= Beginning of Section =

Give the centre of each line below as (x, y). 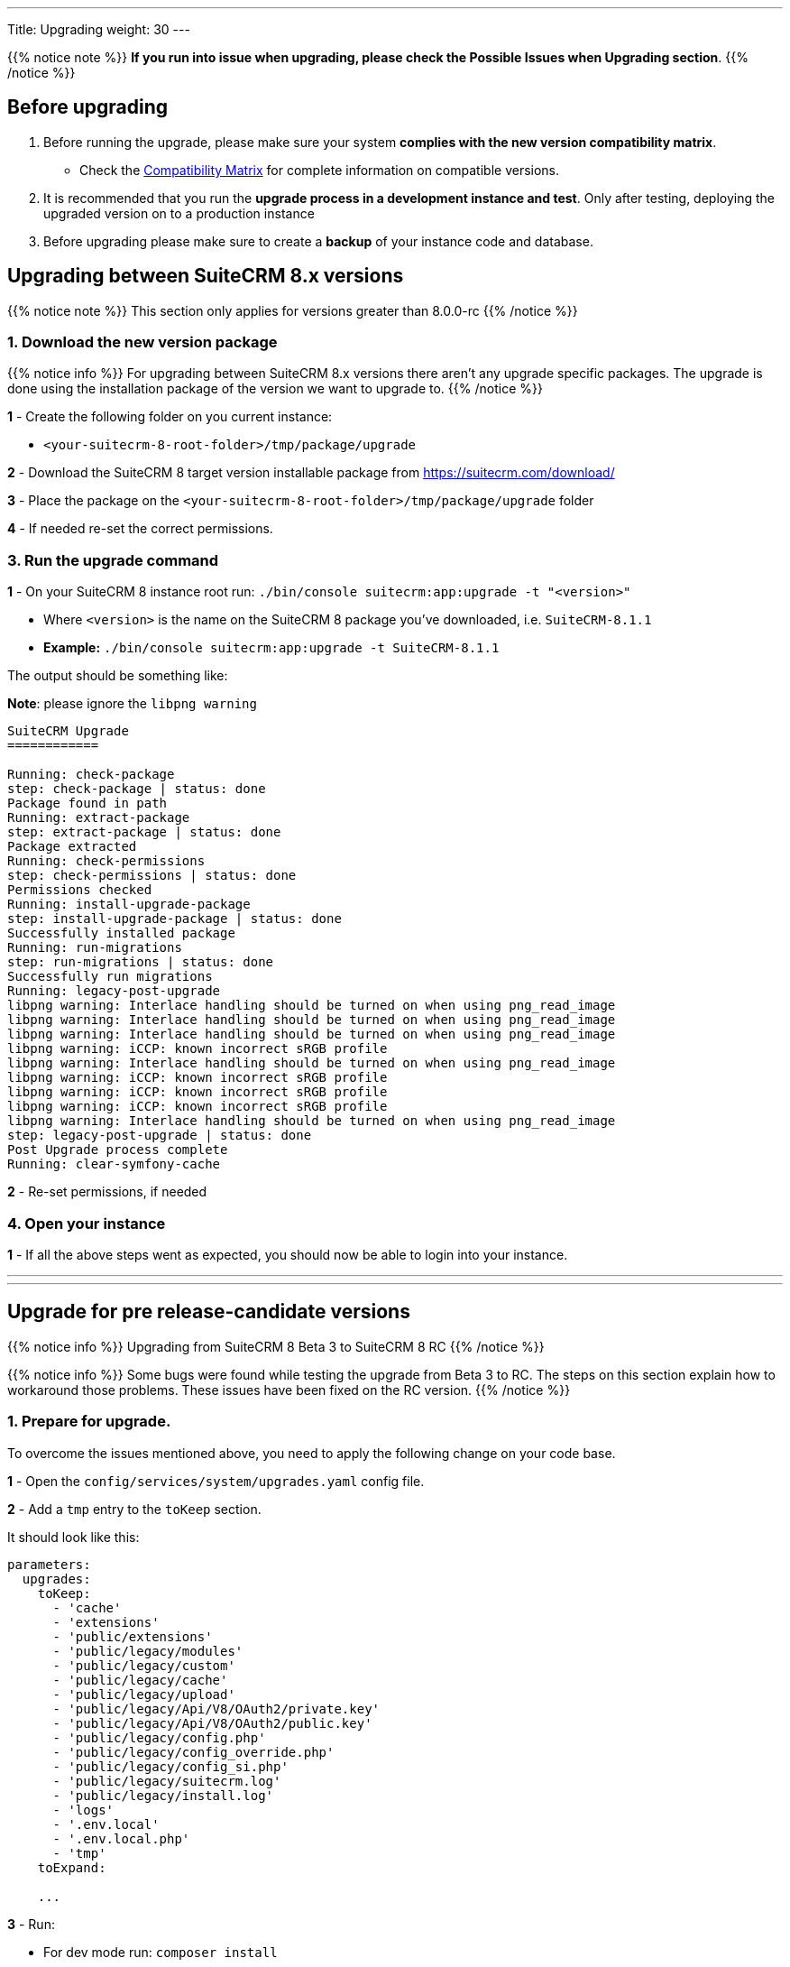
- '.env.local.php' (121, 1838)
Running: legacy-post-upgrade (114, 991)
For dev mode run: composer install (161, 1952)
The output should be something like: (118, 676)
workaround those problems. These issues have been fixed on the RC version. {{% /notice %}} (289, 1390)
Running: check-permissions (106, 861)
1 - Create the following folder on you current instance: (170, 417)
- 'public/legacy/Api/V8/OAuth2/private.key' (216, 1708)
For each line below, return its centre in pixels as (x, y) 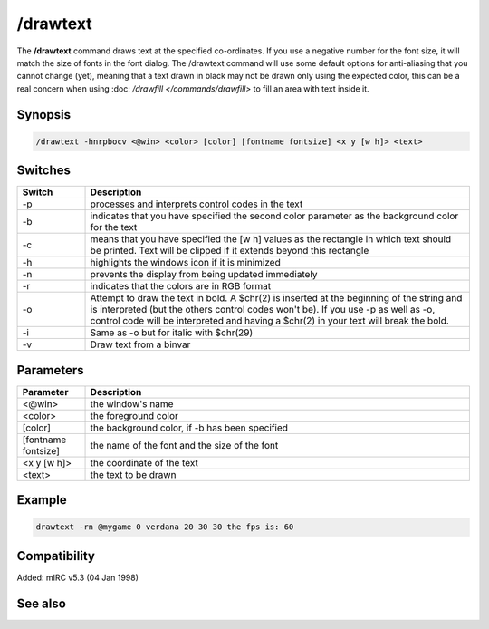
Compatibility (56, 556)
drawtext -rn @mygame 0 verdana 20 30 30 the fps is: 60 (165, 527)
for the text (114, 227)
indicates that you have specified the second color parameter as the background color (274, 216)
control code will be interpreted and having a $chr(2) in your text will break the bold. (270, 321)
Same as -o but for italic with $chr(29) (172, 333)
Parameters (50, 370)
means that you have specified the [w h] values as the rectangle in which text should (271, 239)
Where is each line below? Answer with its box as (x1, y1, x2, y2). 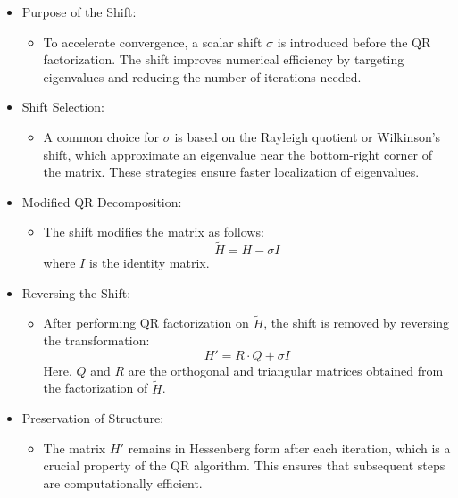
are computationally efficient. (43, 473, 203, 492)
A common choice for (43, 127, 160, 145)
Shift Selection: (21, 97, 104, 116)
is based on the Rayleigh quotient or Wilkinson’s (174, 127, 441, 145)
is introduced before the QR (277, 32, 431, 51)
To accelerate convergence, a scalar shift (43, 32, 262, 51)
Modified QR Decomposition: (21, 192, 182, 211)
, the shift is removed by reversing (263, 313, 450, 332)
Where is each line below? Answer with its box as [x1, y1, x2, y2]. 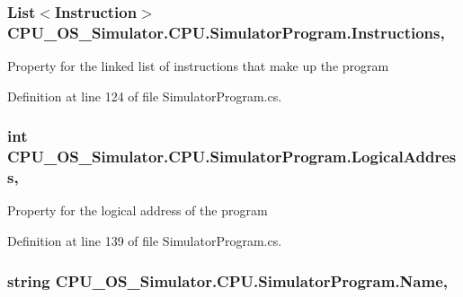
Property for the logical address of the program [7, 201, 268, 220]
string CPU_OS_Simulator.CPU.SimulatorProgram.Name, [7, 269, 448, 292]
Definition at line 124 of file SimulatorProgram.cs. [7, 86, 282, 105]
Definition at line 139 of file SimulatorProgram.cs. [7, 231, 282, 249]
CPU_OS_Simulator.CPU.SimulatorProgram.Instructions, [7, 21, 445, 43]
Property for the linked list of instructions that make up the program [7, 57, 389, 75]
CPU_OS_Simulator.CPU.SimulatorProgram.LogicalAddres [7, 145, 457, 168]
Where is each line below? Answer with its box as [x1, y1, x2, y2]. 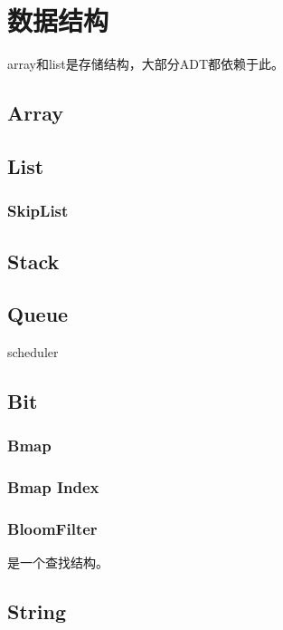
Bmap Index [7, 476, 99, 499]
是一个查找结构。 [7, 553, 108, 572]
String [7, 597, 66, 625]
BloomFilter [7, 518, 98, 540]
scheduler [7, 343, 59, 362]
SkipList [7, 199, 69, 222]
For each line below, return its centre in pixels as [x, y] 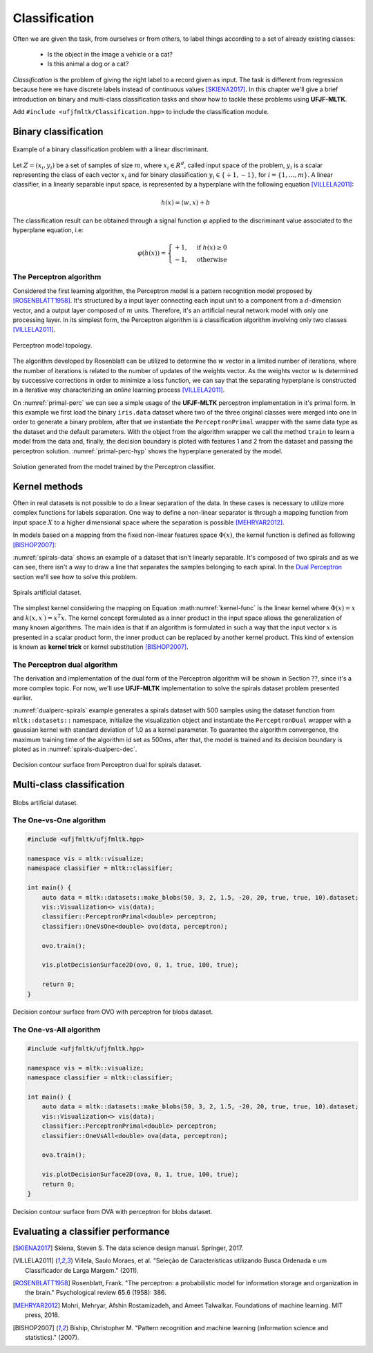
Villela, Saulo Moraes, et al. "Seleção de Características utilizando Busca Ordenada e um [201, 1260]
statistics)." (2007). [52, 1337]
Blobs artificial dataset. [46, 802]
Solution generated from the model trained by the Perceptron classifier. [114, 467]
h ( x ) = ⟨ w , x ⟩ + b [186, 202]
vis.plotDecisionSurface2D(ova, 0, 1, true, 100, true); [140, 1174]
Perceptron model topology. [52, 345]
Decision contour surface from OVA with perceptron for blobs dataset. [113, 1211]
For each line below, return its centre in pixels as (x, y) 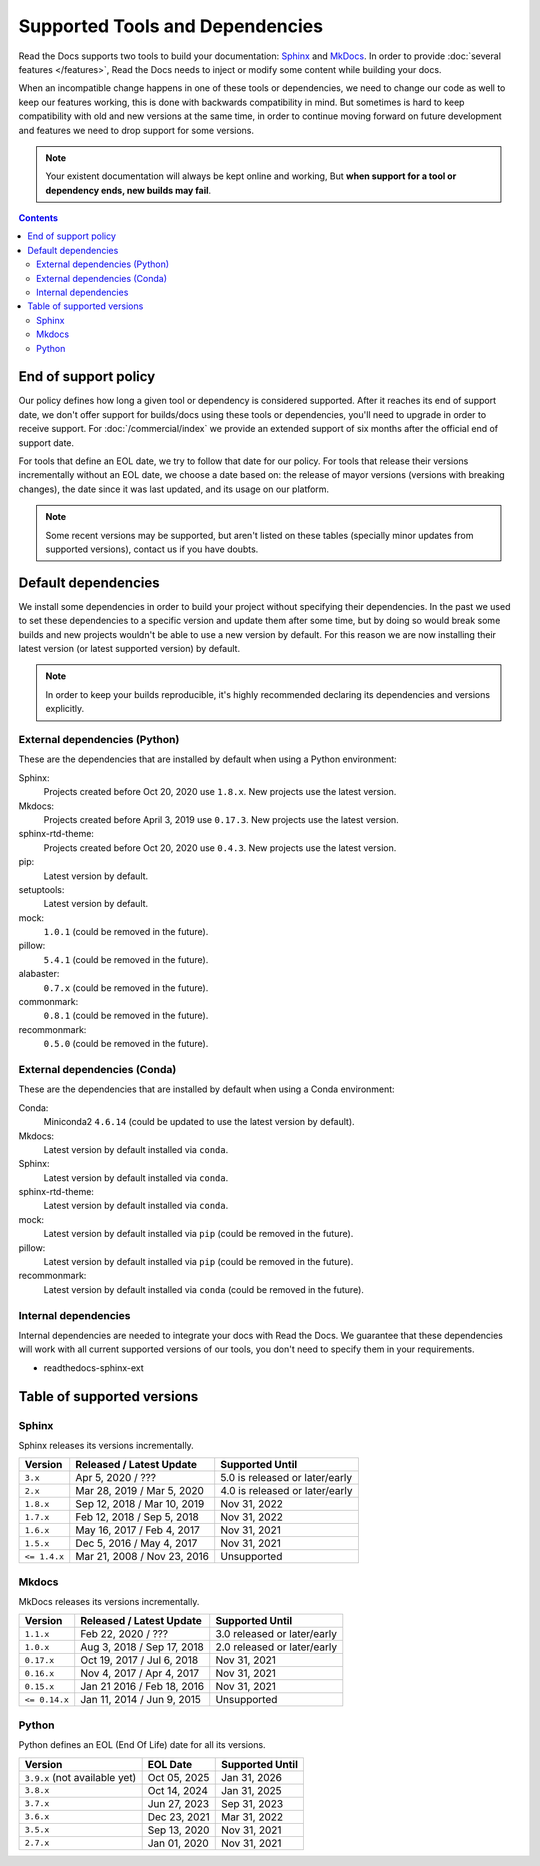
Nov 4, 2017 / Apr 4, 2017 (140, 1673)
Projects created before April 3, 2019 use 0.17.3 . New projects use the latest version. (221, 819)
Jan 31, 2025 (251, 1790)
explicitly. (65, 709)
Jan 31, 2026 (251, 1777)
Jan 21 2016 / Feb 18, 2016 (142, 1687)
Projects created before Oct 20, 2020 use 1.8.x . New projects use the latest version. (220, 792)
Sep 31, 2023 (252, 1803)
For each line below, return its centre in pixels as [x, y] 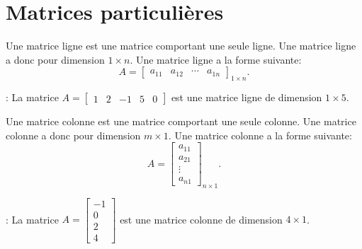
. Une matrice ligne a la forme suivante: [216, 59]
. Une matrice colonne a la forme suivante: [260, 135]
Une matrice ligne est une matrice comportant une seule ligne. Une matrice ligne [181, 46]
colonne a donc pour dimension [73, 135]
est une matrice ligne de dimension [247, 97]
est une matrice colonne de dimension [201, 219]
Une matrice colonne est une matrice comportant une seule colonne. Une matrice [181, 121]
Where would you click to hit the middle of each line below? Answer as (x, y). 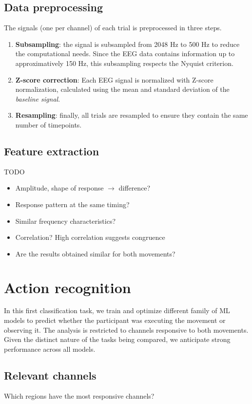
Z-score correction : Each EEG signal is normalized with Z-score (114, 79)
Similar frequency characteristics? (66, 221)
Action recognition (68, 287)
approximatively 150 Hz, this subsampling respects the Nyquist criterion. (124, 63)
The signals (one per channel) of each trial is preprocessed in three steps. (113, 28)
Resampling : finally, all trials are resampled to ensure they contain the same (132, 115)
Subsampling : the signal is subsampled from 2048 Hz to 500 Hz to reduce (127, 44)
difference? (135, 188)
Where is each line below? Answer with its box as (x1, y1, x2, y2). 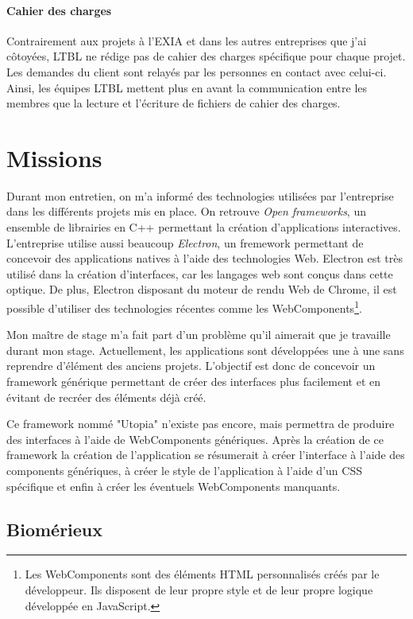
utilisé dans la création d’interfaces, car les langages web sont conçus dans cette (6, 265, 393, 282)
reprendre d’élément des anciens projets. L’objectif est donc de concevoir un (6, 357, 376, 374)
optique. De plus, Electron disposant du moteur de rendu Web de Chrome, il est (6, 281, 397, 298)
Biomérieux (6, 516, 103, 541)
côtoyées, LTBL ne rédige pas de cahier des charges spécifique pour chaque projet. (6, 48, 406, 64)
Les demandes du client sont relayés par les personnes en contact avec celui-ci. (6, 63, 387, 80)
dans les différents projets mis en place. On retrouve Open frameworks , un (6, 203, 366, 220)
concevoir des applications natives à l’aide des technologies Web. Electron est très (6, 250, 403, 267)
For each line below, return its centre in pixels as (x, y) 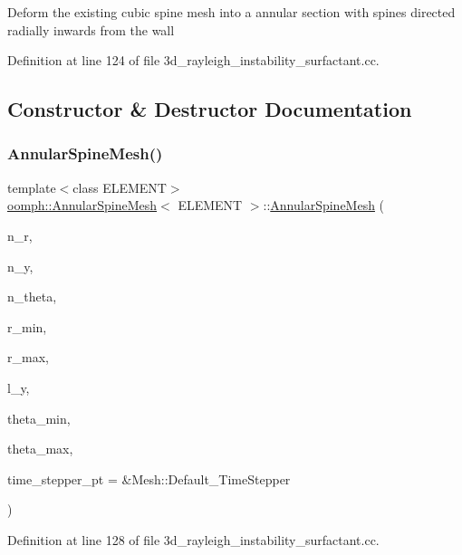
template (32, 187)
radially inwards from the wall (91, 29)
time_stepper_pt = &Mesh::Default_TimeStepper (149, 478)
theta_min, (39, 418)
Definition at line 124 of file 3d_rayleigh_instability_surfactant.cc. (193, 60)
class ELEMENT (120, 187)
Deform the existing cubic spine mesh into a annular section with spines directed (231, 12)
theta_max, (40, 449)
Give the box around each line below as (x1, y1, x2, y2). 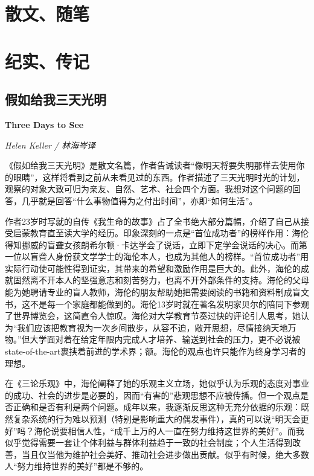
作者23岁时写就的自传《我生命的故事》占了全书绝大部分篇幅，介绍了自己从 (5, 214, 301, 227)
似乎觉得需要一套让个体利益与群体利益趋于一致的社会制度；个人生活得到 (5, 436, 292, 449)
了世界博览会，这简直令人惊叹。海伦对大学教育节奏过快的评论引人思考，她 (5, 309, 301, 322)
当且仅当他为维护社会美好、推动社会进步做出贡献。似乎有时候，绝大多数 (21, 448, 309, 460)
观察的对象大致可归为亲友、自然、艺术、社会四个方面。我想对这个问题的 (5, 182, 292, 195)
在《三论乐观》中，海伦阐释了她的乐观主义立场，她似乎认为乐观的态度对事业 (5, 377, 309, 390)
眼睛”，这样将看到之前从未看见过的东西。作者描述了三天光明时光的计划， (13, 170, 305, 183)
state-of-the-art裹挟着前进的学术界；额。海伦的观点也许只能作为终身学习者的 (5, 345, 306, 358)
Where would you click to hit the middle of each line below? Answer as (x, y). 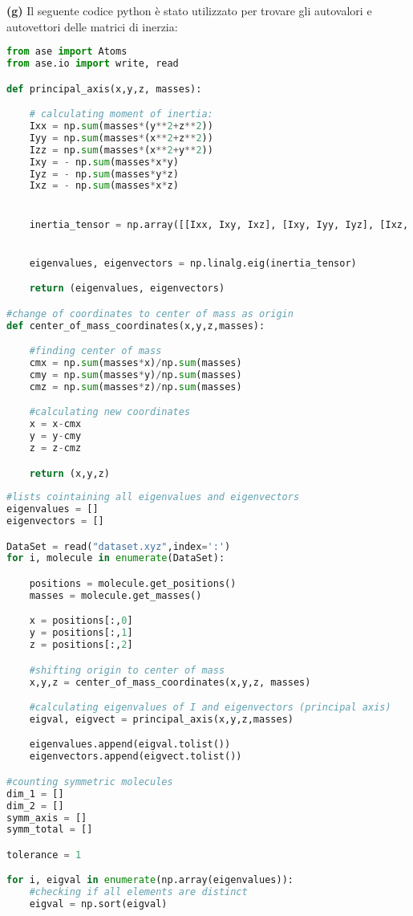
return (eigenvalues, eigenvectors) (127, 289)
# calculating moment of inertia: (121, 114)
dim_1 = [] (35, 794)
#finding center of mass (95, 351)
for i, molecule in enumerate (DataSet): (116, 558)
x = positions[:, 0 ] (81, 621)
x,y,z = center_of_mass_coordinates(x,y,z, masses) (170, 682)
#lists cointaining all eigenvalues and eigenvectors (153, 497)
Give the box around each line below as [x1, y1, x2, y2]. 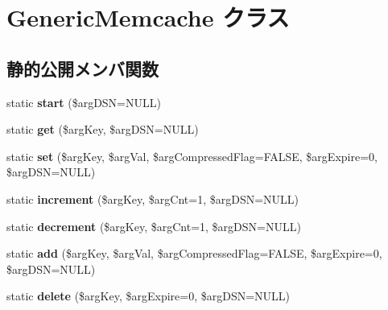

= End of Section =

What you have to do: In the listing above, find the line containing "BloomFilter [7, 518, 98, 540]" and the line containing "Perceptron model topology. [52, 345]", then print exactly those two lines and every line between them, minus the pictures.

Answer area:
BloomFilter [7, 518, 98, 540]
scheduler [7, 343, 59, 362]
SkipList [7, 199, 69, 222]
For each line below, return its centre in pixels as [x, y] 
Villela, Saulo Moraes, et al. "Seleção de Características utilizando Busca Ordenada e um [201, 1260]
statistics)." (2007). [52, 1337]
Blobs artificial dataset. [46, 802]
Solution generated from the model trained by the Perceptron classifier. [114, 467]
h ( x ) = ⟨ w , x ⟩ + b [186, 202]
vis.plotDecisionSurface2D(ova, 0, 1, true, 100, true); [140, 1174]
Perceptron model topology. [52, 345]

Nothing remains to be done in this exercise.